**Data records**.

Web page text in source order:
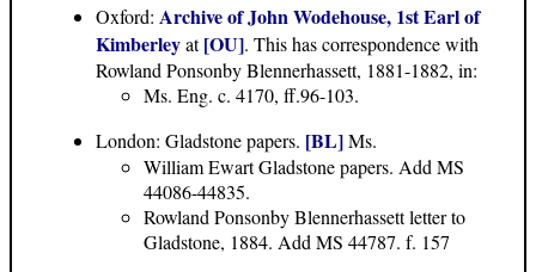
Oxford: Archive of John Wodehouse, 1st Earl of
Kimberleyat[OU]. This has correspondence with
Rowland Ponsonby Blennerhassett, 1881-1882, in:
Ms. Eng. c. 4170, ff.96-103.
London: Gladstone papers. [BL]Ms.
William Ewart Gladstone papers. Add MS
44086-44835.
Rowland Ponsonby Blennerhassett letter to
Gladstone, 1884. Add MS 44787. f. 157
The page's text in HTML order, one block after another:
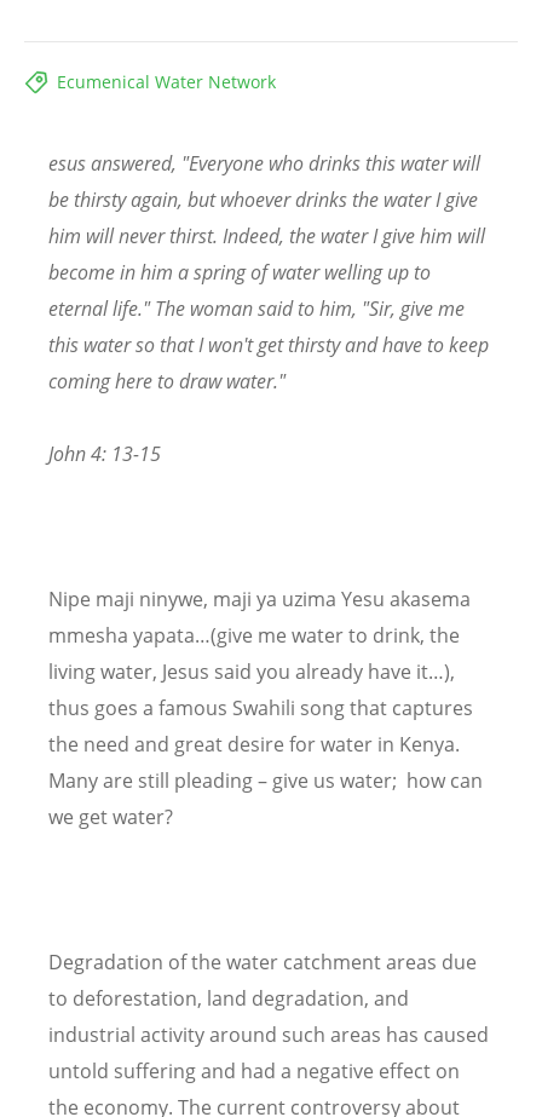
Ecumenical Water Network
esus answered, "Everyone who drinks this water will
be thirsty again, but whoever drinks the water I give
him will never thirst. Indeed, the water I give him will
become in him a spring of water welling up to
eternal life." The woman said to him, "Sir, give me
this water so that I won't get thirsty and have to keep
coming here to draw water."
John 4: 13-15
Nipe maji ninywe, maji ya uzima Yesu akasema
mmesha yapata…(give me water to drink, the
living water, Jesus said you already have it…),
thus goes a famous Swahili song that captures
the need and great desire for water in Kenya.
Many are still pleading – give us water; how can
we get water?
Degradation of the water catchment areas due
to deforestation, land degradation, and
industrial activity around such areas has caused
untold suffering and had a negative effect on
the economy. The current controversy about
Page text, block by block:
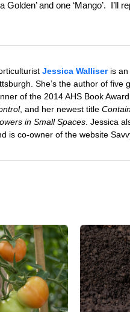
Golden’ and one ‘Mango’.
Jessica Walliseris an
She’s the author of
of the 2014 AHS Book
, and her newest title
in Small Spaces . Jessica
is co-owner of the website

**Action item**. Only the pictures stay out; the rest of the entries above must be written out exactly.

**Written solution**.
Web page text in source order:
Oxford: Archive of John Wodehouse, 1st Earl of
Kimberleyat[OU]. This has correspondence with
Rowland Ponsonby Blennerhassett, 1881-1882, in:
Ms. Eng. c. 4170, ff.96-103.
London: Gladstone papers. [BL]Ms.
William Ewart Gladstone papers. Add MS
44086-44835.
Rowland Ponsonby Blennerhassett letter to
Gladstone, 1884. Add MS 44787. f. 157
The page's text in HTML order, one block after another:
Ecumenical Water Network
esus answered, "Everyone who drinks this water will
be thirsty again, but whoever drinks the water I give
him will never thirst. Indeed, the water I give him will
become in him a spring of water welling up to
eternal life." The woman said to him, "Sir, give me
this water so that I won't get thirsty and have to keep
coming here to draw water."
John 4: 13-15
Nipe maji ninywe, maji ya uzima Yesu akasema
mmesha yapata…(give me water to drink, the
living water, Jesus said you already have it…),
thus goes a famous Swahili song that captures
the need and great desire for water in Kenya.
Many are still pleading – give us water; how can
we get water?
Degradation of the water catchment areas due
to deforestation, land degradation, and
industrial activity around such areas has caused
untold suffering and had a negative effect on
the economy. The current controversy about
Page text, block by block:
Golden’ and one ‘Mango’.
Jessica Walliseris an
She’s the author of
of the 2014 AHS Book
, and her newest title
in Small Spaces . Jessica
is co-owner of the website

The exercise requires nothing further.